Branda Challenges County Executive Latimer to Invest More in Westchester Capital Projects

Westchester County Executive George Latimer’s proposed 2021 capital budget, released to the public today, cuts next year’s county investment by 34% from last year’s approved plan. According to Dan Branda, the Republican candidate for County Executive, Westchester needs to significantly increase infrastructure spending next year to help rebuild the economy.

“Every $100,000 that the county invests in infrastructure creates a job and puts real money into the community,” Branda said. “Latimer’s budget will lose nearly 700 jobs by cutting planned appropriations by about $70 million. If passed, the lack of investment in this budget will ripple throughout the local economy and squander an opportunity to grow economic activity post-COVID.”

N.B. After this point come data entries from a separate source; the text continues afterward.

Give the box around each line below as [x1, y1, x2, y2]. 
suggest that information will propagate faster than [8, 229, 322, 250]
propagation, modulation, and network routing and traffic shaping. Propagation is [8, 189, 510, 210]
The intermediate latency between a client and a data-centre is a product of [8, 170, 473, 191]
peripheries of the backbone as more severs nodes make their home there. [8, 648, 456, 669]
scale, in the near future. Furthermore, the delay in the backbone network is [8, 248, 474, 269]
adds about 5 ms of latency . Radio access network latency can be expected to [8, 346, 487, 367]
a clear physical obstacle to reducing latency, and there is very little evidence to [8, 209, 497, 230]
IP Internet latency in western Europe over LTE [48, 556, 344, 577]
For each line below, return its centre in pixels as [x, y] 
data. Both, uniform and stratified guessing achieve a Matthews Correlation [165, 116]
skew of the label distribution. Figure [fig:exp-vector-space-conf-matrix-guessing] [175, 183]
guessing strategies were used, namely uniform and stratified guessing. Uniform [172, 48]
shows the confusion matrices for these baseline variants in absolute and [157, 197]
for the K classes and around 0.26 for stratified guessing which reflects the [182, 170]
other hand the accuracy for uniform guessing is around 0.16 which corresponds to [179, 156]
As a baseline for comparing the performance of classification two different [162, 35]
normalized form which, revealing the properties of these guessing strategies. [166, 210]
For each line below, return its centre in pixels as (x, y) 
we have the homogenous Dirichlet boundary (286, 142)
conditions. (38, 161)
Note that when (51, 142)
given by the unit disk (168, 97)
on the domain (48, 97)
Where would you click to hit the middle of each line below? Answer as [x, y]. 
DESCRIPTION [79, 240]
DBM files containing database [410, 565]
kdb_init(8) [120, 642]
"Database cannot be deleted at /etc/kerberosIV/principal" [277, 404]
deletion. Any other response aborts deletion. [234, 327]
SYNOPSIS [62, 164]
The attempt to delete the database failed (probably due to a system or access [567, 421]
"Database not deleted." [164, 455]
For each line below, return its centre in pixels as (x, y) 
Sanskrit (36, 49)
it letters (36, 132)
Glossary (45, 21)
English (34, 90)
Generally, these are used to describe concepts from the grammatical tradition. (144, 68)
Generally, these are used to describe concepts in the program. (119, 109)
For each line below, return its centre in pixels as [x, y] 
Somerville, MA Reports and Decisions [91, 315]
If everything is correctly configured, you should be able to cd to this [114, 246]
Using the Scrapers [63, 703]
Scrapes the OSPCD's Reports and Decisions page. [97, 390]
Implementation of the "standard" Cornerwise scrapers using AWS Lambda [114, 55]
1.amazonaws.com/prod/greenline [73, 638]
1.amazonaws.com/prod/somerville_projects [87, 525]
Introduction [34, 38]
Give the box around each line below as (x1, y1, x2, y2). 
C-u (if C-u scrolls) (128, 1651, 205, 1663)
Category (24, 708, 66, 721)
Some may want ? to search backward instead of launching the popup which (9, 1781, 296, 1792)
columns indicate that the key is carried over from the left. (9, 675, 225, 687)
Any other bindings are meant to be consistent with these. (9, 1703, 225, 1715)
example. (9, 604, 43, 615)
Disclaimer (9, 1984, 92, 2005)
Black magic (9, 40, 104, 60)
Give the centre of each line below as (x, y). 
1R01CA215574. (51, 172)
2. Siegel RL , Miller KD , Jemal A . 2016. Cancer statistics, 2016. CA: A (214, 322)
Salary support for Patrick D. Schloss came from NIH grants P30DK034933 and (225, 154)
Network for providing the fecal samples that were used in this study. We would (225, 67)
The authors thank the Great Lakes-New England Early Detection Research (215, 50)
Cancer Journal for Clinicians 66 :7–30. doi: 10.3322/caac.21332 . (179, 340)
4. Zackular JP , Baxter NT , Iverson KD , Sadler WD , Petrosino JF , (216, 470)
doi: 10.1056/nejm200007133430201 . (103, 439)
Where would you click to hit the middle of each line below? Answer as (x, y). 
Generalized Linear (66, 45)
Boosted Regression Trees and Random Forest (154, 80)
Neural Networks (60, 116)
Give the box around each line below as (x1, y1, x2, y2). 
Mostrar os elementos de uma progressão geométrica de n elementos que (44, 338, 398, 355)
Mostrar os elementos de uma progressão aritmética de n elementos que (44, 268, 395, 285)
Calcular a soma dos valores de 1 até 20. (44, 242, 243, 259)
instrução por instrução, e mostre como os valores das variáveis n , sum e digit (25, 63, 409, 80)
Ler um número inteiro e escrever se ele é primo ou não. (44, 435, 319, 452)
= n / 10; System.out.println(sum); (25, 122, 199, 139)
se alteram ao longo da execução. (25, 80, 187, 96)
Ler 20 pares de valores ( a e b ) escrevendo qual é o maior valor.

Compared to 2020’s $205 million capital authorization for the county general budget, Latimer is proposing to appropriate just $136 million in capital spending for 2021--including a $38 million reduction for county parks--with only $40 million in new proposed projects.

Branda’s solution starts with moving new capital projects to 2021:

“This Capital Budget adds more than $800 million in new projects to the 5-year plan but only a tiny fraction of that is for next year. Let’s accelerate more of these projects and not punt on the economy,” Branda said. “With a projected $250 million budget gap, the unemployment rate in New York at 10% and the real unemployment number much higher, Westchester needs to reduce its operating costs to protect property taxpayers, conservatively estimate future sales tax revenue, and use its debt capacity to help put people back to work. Instead, we’re moving toward a budget that will borrow for operating costs in order to sustain last year’s reckless spending increases while making deep cuts where it hurts the most.

“Latimer’s lack of capital investment shows that his priorities are misguided and he’s beholden to the wrong interests,” Branda added.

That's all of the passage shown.